_Task prompt_. No pictures go into the output, which should consist only of the lines from the first line of the data through the line with "ympäristöystävällisyyteen. Northen Liten", copied exactly.

***** Information

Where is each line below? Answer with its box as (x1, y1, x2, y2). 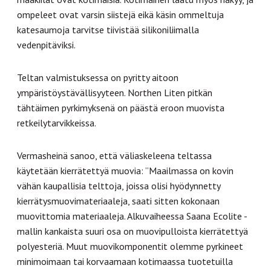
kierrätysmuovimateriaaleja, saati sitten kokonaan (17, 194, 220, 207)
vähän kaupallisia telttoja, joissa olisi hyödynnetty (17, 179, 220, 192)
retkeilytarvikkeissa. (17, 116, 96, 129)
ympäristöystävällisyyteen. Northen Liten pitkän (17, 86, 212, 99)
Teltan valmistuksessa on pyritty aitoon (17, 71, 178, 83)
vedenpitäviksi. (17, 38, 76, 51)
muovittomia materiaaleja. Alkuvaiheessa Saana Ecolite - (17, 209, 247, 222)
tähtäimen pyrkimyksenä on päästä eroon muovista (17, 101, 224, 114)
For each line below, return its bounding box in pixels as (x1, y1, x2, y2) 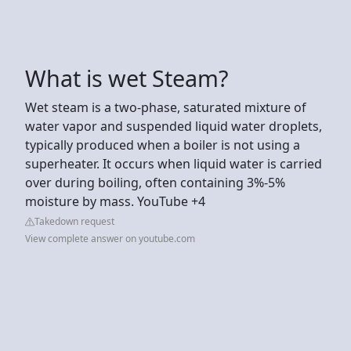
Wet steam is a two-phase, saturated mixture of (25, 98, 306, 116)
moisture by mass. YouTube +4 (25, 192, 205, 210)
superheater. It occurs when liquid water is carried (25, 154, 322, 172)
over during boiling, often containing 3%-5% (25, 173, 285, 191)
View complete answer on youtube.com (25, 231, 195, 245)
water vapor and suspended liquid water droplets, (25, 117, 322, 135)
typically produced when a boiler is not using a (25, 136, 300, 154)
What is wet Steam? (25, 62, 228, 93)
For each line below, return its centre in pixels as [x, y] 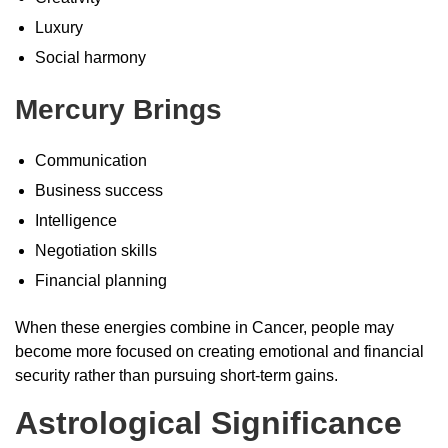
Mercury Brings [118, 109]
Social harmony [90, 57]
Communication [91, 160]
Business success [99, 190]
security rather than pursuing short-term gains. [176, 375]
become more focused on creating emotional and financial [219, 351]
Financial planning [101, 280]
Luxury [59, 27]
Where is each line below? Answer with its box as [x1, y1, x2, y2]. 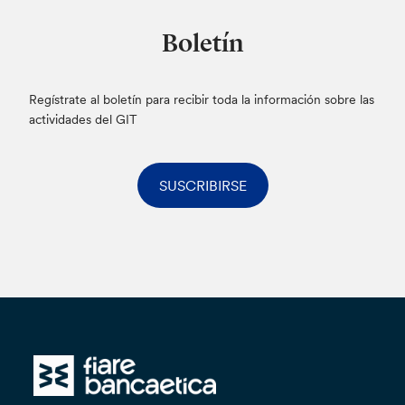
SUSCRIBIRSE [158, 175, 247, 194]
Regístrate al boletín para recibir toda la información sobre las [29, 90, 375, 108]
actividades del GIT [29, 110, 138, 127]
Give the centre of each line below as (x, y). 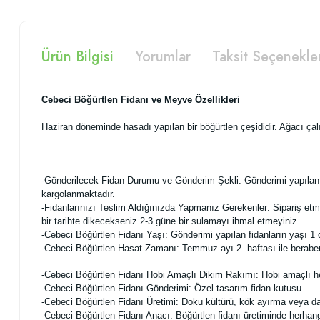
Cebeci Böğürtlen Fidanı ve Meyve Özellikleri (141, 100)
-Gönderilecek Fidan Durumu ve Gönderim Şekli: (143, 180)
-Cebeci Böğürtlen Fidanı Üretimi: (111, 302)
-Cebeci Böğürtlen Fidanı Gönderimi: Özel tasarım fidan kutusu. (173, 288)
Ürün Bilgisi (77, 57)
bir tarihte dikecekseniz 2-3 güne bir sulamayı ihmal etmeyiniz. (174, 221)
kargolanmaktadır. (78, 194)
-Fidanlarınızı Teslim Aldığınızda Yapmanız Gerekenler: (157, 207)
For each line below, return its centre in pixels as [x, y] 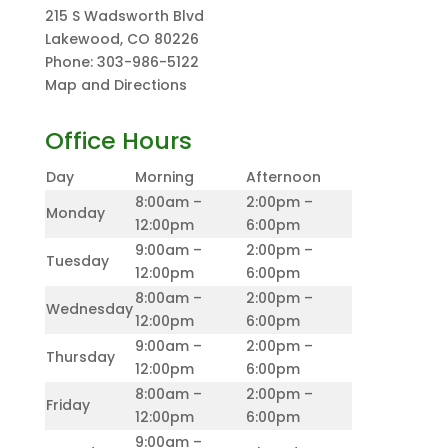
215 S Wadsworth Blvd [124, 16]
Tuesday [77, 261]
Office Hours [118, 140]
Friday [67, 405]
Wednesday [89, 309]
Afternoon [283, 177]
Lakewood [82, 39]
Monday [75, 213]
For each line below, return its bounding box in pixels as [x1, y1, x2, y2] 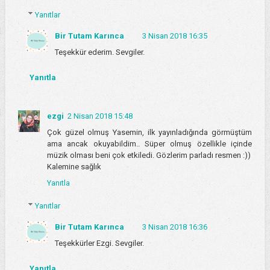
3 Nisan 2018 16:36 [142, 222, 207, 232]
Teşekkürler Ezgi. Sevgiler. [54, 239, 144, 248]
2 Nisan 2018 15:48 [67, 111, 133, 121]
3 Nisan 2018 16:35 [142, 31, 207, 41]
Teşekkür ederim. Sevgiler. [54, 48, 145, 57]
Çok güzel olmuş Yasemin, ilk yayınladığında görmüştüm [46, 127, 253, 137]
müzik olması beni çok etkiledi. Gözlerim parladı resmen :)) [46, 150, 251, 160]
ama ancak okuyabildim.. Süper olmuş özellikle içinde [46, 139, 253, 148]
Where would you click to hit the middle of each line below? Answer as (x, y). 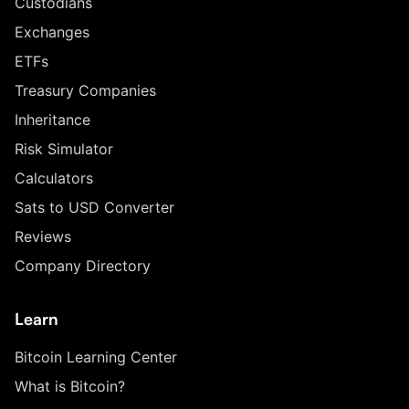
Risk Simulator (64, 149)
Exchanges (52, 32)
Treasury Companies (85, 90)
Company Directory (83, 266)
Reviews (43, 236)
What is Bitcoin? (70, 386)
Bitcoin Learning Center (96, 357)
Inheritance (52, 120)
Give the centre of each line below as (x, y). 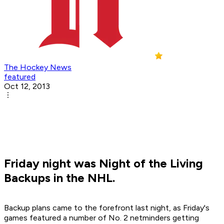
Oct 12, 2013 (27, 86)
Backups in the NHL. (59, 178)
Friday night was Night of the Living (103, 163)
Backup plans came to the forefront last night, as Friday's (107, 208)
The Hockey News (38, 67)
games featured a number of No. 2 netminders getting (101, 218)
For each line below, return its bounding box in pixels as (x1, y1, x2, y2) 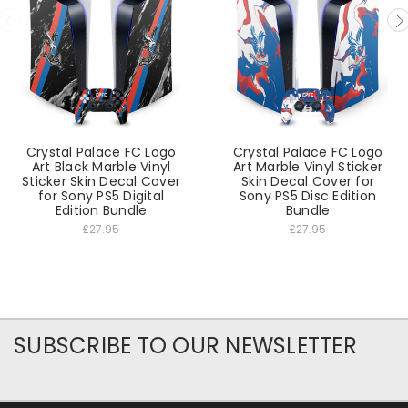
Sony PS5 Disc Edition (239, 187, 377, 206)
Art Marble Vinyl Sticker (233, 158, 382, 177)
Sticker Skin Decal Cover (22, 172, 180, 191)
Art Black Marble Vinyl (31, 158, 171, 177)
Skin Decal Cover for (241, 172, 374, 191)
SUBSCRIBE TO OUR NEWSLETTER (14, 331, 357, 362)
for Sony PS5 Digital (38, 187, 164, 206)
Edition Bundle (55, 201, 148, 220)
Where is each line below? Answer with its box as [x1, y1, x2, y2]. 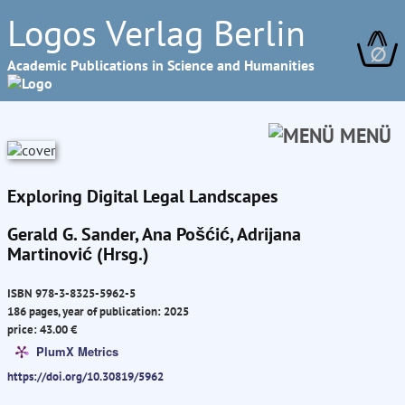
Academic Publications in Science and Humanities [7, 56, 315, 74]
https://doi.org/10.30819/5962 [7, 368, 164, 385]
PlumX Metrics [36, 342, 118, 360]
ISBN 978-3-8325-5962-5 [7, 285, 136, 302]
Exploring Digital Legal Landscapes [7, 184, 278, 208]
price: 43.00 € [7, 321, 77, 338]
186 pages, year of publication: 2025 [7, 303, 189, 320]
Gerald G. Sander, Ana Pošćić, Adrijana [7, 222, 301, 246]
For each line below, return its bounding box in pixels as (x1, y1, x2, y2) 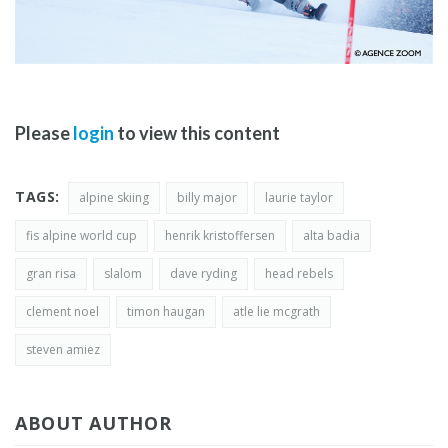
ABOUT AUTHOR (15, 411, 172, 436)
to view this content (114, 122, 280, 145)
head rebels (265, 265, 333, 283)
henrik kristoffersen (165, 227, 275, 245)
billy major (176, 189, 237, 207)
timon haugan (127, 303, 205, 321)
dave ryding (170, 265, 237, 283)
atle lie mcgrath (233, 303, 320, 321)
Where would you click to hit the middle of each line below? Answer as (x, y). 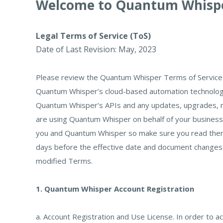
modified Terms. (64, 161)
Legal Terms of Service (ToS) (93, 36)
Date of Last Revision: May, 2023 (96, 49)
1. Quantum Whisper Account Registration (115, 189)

**********

_Result for this exercise_.
Where is each line below? Answer with its box as (x1, y1, x2, y2). 
kierrätysmuovimateriaaleja, saati sitten kokonaan (17, 194, 220, 207)
vähän kaupallisia telttoja, joissa olisi hyödynnetty (17, 179, 220, 192)
retkeilytarvikkeissa. (17, 116, 96, 129)
ympäristöystävällisyyteen. Northen Liten pitkän (17, 86, 212, 99)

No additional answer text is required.